India Ratings and Research (Ind-Ra) in its latest report has said that after years of enduring challenges, the non-banking finance companies (NBFCs) are finally set to witness a normalisation in FY23. The NBFCs will start FY23 with sufficient capital buffers, stable margins and sizable on-balance sheet provisioning, while adequate system liquidity would aid funding. The agency, which maintained a 'neutral' sector outlook and 'stable' rating outlook for the NBFCs, said its expectations will hold true in the absence of any negative event.

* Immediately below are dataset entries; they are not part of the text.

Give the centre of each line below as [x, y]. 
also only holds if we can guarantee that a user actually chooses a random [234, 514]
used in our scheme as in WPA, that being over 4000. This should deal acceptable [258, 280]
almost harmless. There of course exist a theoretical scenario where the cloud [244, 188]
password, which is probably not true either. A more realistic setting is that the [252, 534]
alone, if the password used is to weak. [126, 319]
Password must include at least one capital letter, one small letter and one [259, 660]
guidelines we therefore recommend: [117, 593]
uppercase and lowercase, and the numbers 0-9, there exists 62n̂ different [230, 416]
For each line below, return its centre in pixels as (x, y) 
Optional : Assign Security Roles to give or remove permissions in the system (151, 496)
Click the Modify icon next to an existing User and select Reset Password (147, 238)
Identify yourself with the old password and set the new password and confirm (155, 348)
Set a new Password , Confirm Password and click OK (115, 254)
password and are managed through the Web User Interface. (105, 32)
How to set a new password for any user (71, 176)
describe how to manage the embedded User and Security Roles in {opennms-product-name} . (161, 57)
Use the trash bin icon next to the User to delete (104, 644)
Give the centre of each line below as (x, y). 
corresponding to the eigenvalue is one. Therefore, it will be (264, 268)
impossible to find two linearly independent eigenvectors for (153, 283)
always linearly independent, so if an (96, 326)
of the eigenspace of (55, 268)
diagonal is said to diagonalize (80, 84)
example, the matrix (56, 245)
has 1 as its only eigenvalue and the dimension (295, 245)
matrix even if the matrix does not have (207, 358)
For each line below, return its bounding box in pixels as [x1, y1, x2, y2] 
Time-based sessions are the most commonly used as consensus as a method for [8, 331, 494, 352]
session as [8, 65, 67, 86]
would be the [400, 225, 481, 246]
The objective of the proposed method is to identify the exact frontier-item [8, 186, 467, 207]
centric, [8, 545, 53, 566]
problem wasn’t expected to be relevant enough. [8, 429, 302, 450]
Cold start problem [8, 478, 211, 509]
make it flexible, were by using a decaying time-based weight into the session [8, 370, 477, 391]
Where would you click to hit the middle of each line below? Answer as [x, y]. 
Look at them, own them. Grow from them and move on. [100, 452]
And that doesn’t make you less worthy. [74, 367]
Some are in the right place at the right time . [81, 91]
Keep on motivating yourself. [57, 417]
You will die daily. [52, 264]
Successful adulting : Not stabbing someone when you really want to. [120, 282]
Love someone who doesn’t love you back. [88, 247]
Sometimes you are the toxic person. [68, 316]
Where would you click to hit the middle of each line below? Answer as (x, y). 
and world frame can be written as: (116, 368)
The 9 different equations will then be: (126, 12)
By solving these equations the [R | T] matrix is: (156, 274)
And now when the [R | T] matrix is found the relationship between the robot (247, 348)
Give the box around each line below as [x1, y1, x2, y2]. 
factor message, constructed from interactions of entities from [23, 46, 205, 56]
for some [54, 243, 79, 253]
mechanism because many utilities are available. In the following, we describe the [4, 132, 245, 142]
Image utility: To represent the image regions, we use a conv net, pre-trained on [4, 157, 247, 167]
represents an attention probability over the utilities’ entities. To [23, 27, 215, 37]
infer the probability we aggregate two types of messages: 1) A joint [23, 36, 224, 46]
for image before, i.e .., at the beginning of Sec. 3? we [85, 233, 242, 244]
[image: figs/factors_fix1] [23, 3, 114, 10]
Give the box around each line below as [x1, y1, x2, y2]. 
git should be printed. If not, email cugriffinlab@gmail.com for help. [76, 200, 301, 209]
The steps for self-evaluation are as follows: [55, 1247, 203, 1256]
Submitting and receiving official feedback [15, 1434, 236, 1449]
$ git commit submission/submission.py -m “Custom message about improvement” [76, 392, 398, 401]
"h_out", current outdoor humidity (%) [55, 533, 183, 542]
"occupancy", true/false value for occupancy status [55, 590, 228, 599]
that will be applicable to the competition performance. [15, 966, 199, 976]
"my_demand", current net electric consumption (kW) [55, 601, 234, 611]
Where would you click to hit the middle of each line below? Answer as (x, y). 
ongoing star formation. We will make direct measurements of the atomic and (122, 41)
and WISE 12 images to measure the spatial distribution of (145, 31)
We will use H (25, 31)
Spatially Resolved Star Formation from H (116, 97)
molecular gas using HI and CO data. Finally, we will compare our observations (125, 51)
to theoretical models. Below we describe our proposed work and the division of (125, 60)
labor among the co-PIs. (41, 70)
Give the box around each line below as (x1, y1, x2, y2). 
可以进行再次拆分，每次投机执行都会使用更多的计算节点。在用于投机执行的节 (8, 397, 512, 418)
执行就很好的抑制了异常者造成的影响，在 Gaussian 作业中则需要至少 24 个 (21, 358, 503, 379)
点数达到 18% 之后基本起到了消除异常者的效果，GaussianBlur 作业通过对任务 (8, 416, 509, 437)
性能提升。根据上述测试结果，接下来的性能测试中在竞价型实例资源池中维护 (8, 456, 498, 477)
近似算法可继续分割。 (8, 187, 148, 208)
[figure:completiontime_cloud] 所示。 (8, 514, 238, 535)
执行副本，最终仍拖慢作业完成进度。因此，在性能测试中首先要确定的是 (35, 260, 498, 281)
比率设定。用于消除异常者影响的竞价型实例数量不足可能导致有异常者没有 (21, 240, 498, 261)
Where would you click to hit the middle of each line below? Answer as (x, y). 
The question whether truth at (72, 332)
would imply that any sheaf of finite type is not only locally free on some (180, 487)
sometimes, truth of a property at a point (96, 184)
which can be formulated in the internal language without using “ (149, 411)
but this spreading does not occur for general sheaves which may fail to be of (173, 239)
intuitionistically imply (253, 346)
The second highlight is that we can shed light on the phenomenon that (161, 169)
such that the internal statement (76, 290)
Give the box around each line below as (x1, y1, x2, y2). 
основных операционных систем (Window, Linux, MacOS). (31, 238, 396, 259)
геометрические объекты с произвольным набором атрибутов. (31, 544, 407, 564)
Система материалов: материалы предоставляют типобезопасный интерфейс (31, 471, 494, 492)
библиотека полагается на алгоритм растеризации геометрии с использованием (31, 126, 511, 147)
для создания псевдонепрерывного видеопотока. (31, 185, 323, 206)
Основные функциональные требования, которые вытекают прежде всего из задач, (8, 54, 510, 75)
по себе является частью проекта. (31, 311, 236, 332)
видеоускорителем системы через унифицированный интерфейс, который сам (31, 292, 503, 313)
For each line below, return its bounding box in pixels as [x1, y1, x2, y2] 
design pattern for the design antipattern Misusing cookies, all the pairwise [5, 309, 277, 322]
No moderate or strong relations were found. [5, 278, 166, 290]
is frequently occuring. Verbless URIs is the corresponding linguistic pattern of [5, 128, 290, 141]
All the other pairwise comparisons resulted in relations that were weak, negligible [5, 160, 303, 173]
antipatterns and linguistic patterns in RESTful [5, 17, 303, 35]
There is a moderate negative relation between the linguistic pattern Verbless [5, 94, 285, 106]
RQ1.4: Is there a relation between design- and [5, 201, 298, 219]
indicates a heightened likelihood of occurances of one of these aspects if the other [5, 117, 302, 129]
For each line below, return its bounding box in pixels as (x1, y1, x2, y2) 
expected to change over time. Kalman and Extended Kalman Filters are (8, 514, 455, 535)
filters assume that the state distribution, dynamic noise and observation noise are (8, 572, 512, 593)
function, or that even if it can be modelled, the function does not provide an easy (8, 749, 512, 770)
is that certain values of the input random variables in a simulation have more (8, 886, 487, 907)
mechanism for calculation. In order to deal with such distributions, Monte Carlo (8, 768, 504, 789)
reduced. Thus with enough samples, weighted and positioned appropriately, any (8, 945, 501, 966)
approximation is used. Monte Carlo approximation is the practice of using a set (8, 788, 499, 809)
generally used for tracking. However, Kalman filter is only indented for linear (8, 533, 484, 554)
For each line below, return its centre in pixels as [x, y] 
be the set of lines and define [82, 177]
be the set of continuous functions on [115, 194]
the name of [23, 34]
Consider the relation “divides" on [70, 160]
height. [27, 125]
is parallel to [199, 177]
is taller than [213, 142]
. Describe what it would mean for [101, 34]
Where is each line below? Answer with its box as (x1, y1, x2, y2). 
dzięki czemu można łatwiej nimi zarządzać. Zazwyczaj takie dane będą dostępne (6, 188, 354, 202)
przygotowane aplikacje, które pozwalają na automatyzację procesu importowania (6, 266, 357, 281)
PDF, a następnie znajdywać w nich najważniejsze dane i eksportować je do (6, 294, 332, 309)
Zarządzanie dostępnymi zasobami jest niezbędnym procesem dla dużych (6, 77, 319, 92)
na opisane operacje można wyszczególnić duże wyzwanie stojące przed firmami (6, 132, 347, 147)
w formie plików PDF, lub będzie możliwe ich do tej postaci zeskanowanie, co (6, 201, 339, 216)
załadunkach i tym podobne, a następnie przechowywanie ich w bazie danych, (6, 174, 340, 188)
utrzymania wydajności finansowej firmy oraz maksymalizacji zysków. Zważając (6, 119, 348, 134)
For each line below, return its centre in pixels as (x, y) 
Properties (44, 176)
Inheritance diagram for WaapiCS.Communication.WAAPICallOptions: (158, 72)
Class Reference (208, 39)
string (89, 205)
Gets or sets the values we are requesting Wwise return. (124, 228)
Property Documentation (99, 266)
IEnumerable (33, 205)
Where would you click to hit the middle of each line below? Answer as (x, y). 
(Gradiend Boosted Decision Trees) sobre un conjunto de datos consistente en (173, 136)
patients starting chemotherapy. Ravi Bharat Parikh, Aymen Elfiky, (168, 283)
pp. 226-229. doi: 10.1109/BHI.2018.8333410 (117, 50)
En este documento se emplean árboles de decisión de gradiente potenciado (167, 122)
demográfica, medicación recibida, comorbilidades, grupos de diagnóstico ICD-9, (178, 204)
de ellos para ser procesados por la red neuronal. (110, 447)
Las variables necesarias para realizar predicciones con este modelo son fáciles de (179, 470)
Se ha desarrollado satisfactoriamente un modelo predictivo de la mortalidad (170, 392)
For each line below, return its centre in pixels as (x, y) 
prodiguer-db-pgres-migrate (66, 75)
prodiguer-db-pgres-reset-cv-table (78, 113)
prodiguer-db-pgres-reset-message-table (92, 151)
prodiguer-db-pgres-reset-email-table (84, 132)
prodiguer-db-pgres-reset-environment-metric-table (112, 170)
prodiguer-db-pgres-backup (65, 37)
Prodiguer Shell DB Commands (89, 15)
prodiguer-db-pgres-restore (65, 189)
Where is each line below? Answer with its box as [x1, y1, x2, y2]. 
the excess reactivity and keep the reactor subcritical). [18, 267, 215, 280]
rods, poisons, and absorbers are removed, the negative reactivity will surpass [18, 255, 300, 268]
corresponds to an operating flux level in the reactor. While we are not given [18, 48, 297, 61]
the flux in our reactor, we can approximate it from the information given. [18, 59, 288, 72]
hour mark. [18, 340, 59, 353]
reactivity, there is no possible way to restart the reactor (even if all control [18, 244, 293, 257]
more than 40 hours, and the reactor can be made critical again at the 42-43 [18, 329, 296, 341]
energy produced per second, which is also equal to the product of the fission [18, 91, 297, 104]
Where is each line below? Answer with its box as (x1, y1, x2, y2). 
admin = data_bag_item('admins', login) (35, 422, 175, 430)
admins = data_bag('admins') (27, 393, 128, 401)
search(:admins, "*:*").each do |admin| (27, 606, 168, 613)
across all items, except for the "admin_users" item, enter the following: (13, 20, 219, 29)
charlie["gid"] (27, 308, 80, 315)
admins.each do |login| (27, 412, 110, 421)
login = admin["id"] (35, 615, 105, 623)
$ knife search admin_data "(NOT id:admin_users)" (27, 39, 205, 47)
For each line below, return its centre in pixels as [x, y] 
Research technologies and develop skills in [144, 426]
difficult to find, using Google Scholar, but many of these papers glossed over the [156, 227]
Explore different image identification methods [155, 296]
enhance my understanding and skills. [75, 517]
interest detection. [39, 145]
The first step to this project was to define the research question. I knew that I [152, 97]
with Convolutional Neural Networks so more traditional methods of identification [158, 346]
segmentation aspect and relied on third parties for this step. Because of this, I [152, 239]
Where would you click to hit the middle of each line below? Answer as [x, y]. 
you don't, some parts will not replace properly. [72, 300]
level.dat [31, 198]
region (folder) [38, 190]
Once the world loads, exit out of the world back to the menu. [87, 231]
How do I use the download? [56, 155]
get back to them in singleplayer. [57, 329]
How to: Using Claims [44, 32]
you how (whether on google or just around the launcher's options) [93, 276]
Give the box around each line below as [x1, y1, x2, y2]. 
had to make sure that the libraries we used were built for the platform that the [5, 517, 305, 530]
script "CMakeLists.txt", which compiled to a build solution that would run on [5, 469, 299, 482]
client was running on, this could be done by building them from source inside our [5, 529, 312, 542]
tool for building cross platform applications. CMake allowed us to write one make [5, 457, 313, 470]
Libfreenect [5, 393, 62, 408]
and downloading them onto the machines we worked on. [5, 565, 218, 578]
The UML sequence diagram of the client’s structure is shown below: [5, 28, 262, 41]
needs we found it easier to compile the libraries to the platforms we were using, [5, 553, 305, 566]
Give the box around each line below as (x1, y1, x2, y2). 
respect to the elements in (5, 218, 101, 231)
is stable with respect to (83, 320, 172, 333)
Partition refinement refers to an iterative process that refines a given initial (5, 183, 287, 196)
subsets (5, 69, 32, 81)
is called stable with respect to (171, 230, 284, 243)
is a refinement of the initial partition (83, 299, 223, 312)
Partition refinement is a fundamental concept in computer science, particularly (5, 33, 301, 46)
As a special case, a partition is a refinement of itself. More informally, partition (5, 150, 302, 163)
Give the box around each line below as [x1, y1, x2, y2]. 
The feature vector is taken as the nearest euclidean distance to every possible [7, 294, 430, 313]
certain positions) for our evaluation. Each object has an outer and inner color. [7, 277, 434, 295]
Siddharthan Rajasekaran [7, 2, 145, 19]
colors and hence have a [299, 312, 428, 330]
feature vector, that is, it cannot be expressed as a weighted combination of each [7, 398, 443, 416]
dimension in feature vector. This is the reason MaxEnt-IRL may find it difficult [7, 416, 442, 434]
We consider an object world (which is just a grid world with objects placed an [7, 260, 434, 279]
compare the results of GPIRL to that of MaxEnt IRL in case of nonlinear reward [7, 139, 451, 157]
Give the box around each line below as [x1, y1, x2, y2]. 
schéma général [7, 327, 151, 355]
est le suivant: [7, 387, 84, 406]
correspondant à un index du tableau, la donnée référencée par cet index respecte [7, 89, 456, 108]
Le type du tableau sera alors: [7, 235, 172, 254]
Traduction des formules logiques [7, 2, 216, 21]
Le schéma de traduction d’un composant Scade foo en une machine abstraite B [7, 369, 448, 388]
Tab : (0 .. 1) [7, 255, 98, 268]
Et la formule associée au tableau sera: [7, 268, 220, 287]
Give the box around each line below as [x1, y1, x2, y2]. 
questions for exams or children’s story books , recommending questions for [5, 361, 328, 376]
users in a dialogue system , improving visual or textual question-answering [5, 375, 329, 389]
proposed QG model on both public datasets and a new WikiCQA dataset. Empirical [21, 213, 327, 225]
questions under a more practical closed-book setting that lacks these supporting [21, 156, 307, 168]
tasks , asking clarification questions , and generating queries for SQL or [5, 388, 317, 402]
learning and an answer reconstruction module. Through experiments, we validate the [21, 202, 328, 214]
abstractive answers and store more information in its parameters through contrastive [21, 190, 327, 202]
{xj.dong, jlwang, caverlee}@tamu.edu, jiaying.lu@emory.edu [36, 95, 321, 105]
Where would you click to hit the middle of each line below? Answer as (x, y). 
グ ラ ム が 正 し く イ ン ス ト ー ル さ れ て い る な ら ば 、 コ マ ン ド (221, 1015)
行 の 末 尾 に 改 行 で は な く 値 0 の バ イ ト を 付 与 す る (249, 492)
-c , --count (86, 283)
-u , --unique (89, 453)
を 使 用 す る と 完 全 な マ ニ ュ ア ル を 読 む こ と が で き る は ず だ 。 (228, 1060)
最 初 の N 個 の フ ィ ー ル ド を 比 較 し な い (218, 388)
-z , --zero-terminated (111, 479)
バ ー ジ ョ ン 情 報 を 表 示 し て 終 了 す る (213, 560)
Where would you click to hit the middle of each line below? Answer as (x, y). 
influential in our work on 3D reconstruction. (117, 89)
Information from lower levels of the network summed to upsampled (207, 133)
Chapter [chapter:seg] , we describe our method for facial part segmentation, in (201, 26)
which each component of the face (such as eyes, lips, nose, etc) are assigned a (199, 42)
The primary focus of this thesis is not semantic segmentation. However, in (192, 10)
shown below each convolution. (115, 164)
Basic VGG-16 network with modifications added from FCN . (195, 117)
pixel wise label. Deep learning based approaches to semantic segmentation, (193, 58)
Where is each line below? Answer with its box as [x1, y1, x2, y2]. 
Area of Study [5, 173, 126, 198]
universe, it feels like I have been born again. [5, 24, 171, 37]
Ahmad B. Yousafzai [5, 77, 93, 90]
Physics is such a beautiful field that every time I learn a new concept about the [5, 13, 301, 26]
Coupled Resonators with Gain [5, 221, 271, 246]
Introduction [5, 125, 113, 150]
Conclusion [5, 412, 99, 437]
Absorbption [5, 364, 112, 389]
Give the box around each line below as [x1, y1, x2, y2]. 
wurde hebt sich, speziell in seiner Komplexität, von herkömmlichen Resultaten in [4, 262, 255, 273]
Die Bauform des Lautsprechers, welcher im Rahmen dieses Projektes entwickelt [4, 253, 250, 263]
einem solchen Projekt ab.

According to the report, credit growth for entities it rates will rise to 14 per cent in FY23 from 8 per cent in FY22. Since the default by IL&FS in 2017, NBFCs have faced difficulties which only aggravated with the outbreak of the pandemic, which affected liquidity. The agency said an expected increase in systemic interest rates and asset quality issues in some segments due to the lagged impact of pandemic would be a drag on the operating performance of NBFCs in the new fiscal year. The sector has been facing increased regulatory oversight and push towards convergence with banks through various measures such as scale-based regulation, realignment in asset quality classification and Prompt Corrective Action (PCA) norm. The secured asset business for NBFCs may see a revival in FY23 with credit growth of 14 per cent, up from 7-8 per cent in FY22.
The report further said the products such as loans against property, housing loans and vehicle finance could witness a higher demand than personal and unsecured business loans which saw a higher demand during the pandemic. Growth in the vehicle finance segment could revive depending on the availability of vehicles which are facing component shortage due to the pandemic, along with an increase in borrower confidence towards an economic recovery.